Gran esposa, que se contentaba con responder:

—¡Sí!

—¿Está emparentada con él?

—Soy su mujer.

—Pero, entonces… es… ¿es su marido el que está con usted?

Y, un instante después, Maigret estaba en el salón, ante un buen hombre a la vez resplandeciente y un poquitín inquieto.

—Confiese que ha querido hacerme dar un patinazo… Cuando pienso que iba a interrogarle como a los demás… Dese cuenta de que, lo que hago aquí, es por cargo de conciencia y un poco para matar el tiempo mientras espero noticias de Newhaven… Pero usted, que estaba en el lugar, que ha visto de alguna manera prepararse el drama, debe tener una idea todavía más clara y le agradecería…

—Le juro que no tengo la más mínima idea.

—En suma, ¿quién sabía que esa joven iba a salir?

—La gente de la casa, naturalmente. Pero he aquí que ahora me doy cuenta de la dificultad del papel de testigo: soy incapaz de determinar con exactitud quién estaba en la casa en aquel momento.

—¿Estaba ocupado?

—Leía…

No se atrevió a añadir que leía un artículo sobre la vida de los topos y de los ratones campesinos.

—He oído confusamente un zafarrancho… A continuación…

«¡La señora Mosselet, por ejemplo! ¿Estaba arriba o no estaba? Y, si estaba, ¿en dónde? ¿Qué hacía?»

El comisario de policía no estaba satisfecho. No estaba lejos de creer que a su ilustre colega le producía placer el dejar que se devanase los sesos él solo y tuvo que prometerse interiormente el mostrarle cómo él, pequeño policía de provincias, sabía llevar una investigación.

Se hizo llamar a la dama triste, que se llamaba Germaine Moulineau y que era institutriz en período de convalecencia.

—Estaba en el comedor —balbuceó—. Me acuerdo que pensé que era injusto hacer llevar las maletas del inglés a aquella pobre joven, mientras que hombres fuertes no sabían cómo matar el tiempo.

Había dicho aquello por Maigret, así lo probaba la ojeada que le había lanzado a sus anchos hombros al hacer alusión a los hombres fuertes.

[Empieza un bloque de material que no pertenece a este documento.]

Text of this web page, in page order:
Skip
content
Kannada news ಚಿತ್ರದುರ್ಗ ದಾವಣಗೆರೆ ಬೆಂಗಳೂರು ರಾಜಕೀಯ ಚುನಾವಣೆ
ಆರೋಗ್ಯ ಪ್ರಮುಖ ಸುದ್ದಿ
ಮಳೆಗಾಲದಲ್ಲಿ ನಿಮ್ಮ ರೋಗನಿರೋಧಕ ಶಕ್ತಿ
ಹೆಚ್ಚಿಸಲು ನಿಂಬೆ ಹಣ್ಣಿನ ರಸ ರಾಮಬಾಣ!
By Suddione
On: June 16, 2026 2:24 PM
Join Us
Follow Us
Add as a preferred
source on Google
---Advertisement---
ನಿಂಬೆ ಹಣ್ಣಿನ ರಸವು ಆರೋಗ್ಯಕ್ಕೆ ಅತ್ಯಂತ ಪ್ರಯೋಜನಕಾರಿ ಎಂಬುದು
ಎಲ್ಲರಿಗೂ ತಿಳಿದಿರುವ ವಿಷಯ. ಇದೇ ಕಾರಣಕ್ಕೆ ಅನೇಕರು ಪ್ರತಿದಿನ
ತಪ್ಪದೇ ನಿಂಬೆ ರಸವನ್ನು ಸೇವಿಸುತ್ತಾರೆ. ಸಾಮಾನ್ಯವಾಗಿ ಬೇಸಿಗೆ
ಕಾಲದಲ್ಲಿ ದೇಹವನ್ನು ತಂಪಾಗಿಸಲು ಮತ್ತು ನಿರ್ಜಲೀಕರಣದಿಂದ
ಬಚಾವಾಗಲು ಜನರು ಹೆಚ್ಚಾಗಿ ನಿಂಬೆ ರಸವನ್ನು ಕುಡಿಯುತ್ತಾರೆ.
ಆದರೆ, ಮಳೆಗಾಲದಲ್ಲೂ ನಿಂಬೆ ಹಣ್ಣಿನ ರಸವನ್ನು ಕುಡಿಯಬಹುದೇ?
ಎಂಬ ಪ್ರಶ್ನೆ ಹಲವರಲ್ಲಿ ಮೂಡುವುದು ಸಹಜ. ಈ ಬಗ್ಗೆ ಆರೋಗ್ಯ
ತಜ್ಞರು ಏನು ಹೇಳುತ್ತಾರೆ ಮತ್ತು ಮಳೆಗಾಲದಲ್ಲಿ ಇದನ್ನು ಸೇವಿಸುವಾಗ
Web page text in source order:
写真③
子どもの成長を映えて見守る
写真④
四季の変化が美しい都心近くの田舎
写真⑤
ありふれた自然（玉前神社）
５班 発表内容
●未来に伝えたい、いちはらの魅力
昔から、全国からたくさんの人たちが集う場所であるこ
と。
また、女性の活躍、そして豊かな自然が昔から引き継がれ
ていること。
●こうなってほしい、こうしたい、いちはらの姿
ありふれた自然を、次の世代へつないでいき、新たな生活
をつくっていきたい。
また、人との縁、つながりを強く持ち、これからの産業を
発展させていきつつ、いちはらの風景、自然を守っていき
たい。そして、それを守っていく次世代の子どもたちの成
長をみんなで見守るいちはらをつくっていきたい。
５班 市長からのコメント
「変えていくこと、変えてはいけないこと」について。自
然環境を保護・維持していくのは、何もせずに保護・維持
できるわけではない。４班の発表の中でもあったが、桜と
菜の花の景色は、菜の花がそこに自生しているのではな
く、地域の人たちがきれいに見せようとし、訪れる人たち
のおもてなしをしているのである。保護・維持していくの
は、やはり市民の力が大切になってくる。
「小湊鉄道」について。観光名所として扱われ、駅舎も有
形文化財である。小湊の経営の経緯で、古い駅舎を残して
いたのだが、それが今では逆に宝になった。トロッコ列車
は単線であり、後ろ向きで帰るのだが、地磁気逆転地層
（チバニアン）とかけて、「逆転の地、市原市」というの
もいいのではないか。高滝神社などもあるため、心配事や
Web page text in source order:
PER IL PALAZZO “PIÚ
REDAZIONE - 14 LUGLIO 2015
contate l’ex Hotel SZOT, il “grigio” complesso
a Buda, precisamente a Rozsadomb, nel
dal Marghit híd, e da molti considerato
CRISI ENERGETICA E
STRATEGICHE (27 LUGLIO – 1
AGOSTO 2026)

—¿Desde ese momento, no abandonó el comedor?

—¡Perdón! Subí a mi habitación.

—¿Estuvo mucho tiempo?

—Un cuarto de hora poco más o menos… Me tomé una pastilla y esperé a que hiciese su efecto…

—Perdóneme por la pregunta que voy a hacerle, pero se la haré a todos los huéspedes de la casa y la considero como una simple formalidad. ¿Supongo que hoy no habrá salido y, por consiguiente, que sus ropas estarán secas?

—No… Hacia media tarde salí un momento…

¡Nueva prueba de la relatividad de los testimonios! Maigret no se había percatado ni de que había salido, ni que durante un cuarto de hora había estado ausente del comedor.

—¿Sin duda fue a la farmacia a buscar esas pastillas?

—No… Quería contemplar el puerto bajo la lluvia y la borrasca…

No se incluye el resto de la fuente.